(EXERCISE)
Omit the pictures and output every entry below exactly as written.

(Records from a data source)
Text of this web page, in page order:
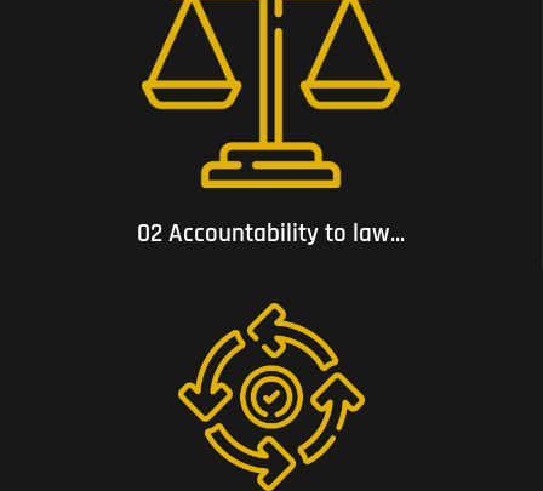
02 Accountability to law...
02 Accountability to law and respect for human rights;
03 Consistency with voluntary commitments to which it
subscribes.
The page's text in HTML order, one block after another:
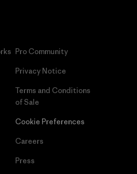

(ANSWER AREA)
Text of this web page, in page order:
02 Accountability to law...
02 Accountability to law and respect for human rights;
03 Consistency with voluntary commitments to which it
subscribes.
The page's text in HTML order, one block after another:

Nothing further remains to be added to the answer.